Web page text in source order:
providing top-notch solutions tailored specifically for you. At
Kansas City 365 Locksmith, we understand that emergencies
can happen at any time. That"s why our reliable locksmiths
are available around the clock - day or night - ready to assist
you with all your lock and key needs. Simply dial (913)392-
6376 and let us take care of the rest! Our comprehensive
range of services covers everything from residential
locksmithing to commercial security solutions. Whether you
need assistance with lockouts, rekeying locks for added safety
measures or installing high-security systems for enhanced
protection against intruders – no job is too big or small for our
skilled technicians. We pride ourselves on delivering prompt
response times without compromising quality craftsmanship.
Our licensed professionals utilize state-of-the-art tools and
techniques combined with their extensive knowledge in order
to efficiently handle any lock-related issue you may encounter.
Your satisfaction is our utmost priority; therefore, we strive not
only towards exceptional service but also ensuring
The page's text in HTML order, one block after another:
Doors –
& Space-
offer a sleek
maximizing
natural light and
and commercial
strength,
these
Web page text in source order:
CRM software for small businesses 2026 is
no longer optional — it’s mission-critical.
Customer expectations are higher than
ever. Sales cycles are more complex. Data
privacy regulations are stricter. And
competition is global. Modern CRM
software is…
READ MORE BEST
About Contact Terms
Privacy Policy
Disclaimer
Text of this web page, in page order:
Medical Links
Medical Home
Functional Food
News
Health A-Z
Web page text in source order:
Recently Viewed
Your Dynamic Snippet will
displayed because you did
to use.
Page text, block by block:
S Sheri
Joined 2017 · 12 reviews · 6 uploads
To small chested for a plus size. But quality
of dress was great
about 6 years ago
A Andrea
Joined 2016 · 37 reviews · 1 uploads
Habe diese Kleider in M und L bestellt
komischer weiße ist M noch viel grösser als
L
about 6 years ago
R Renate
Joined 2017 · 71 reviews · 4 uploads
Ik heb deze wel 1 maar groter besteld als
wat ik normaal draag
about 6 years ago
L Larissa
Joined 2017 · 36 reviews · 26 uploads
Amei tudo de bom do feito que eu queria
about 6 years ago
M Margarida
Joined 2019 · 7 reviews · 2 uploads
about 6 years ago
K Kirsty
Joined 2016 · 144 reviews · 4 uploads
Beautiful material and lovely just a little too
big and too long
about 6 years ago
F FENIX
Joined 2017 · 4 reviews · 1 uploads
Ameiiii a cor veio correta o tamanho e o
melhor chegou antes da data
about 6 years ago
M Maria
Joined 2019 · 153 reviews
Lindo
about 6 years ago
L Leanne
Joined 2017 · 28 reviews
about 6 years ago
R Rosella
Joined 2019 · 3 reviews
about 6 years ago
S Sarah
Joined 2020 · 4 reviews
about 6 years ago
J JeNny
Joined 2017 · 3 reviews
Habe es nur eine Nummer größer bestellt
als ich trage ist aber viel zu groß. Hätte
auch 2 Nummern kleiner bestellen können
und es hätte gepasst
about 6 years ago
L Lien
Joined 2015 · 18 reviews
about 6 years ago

Problem details: Every line above that holds the string "quality" should be copied into the answer.

Result of the exercise:
response times without compromising quality craftsmanship.
To small chested for a plus size. But quality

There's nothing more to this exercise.